Reading this article I found several ways to call a method.
Method to call:
public static void SendData(string value) { }
Calls:
delegate void MyDelegate(string value);
//Slow method - NOT RECOMMENDED IN PRODUCTION!
SendData("Update");
// Fast method - STRONGLY RECOMMENDED FOR PRODUCTION!
MyDelegate d = new MyDelegate(SendData);
d.BeginInvoke("Update", null, null);
Is it true? Is it faster?
Action send = () => Send("Update");
send();
Or maybe this?
I need to call a method into a SQL CLR trigger with maximum performance so even small speed increase makes sense.
Which is "faster"?
1) Ask Bob to mow your lawn. Wait until he's done. Then go to the mall.
2) Ask Bob to mow your lawn. Go to the mall while he's mowing your lawn.
The second technique gets you to the mall a lot faster. The price you pay is that you have no idea whether the lawn is going to be mowed by the time you get home or not. With the first technique, you know that when you get home from the mall the lawn will be mowed because you waited until it was before you left in the first place. If your logic depends on knowing that the lawn is mowed by the time you get back then the second technique is wrong.

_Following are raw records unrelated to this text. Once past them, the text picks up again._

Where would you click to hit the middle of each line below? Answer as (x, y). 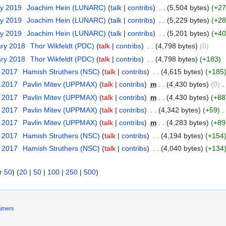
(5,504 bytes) (188, 7)
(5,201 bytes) (188, 33)
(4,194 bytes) (182, 135)
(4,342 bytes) (179, 110)
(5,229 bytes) (188, 20)
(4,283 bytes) (187, 123)
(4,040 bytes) (182, 149)
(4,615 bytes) (182, 71)

Now the important bit: Obviously neither technique gets your lawn mowed faster than the other. When you're asking "which is faster?" you have to indicate what operation you're measuring the speed of.

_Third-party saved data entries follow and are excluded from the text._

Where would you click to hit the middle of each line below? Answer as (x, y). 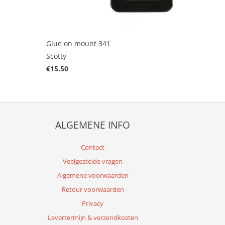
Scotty (56, 56)
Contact (93, 147)
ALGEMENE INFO (93, 125)
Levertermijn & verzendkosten (93, 217)
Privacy (93, 203)
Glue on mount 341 (78, 43)
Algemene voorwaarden (93, 175)
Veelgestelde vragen (93, 161)
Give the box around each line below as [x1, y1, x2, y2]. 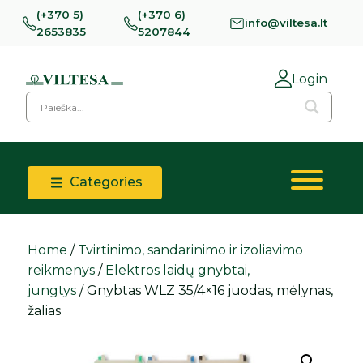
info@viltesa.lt [245, 16, 327, 30]
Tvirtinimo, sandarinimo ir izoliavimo [78, 242, 304, 258]
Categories [66, 174, 143, 190]
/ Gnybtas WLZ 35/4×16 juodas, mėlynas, [76, 283, 334, 299]
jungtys [28, 283, 77, 299]
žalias [28, 303, 62, 319]
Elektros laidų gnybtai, [105, 263, 250, 279]
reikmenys [28, 263, 96, 279]

Using a delegate is no faster than directly calling the method (in all reality, creating a delegate and then calling it would be more expensive).
The reason that this is going to seem faster is because directly calling the method blocks the executing thread while the method runs. Your delegate example calls the method asynchronously (using BeginInvoke) so the calling thread continues to execute while the method is executed.
Also, whenever you have a call to BeginInvoke on a delegate you should also have the corresponding EndInvoke, which you're missing in your example:
Is EndInvoke() optional, sort-of optional, or definitely not optional?
and
IanG on Tap: EndInvoke Not Optional
Its a placebo speed improvement from the point of view of when SendData is returning to the caller. BeginInvoke will take a ThreadPool thread and start the method on that thread, then return to caller immediately - the actual work is on another thread. The time it takes to do this work will remain the same regardless of the thread its on. It might improve the responsiveness of your application, depending on the work, but delegates are not faster than direct method calls - as I say, in your situation it seems faster because it returns immediately.
Try this: change BeginInvoke to Invoke - the caller is now blocking, the same as calling SendData normally.
Assuming the code comments are not yours (ie, "RECOMMENDED FOR PRODUCTION") I would fast find the developer responsible and make sure they are aware of Delegate.BeginInvoke and the fact that they are making their app multi-threaded without realising it...
To answer the question, a direct method call is always the fastest way - delegates or reflection incur overhead.
Your best chance to increase performance would be to optimize the code in the method that will be in the SQL CLR stored procedure that the trigger will call. Could you post more information about that?
Note that in the article you cite, the author is talking about WCF calls, notably calls for inserting and updating a database.
The keys points to note in that specific case are:
The work is being done by another machine.
The only information you are getting back is "Success!" (usually) or (occasionally) "Failure" (which the author doesn't seem to care about)
Hence, in that specific case, the background call were better. For general purpose use, direct calls are better.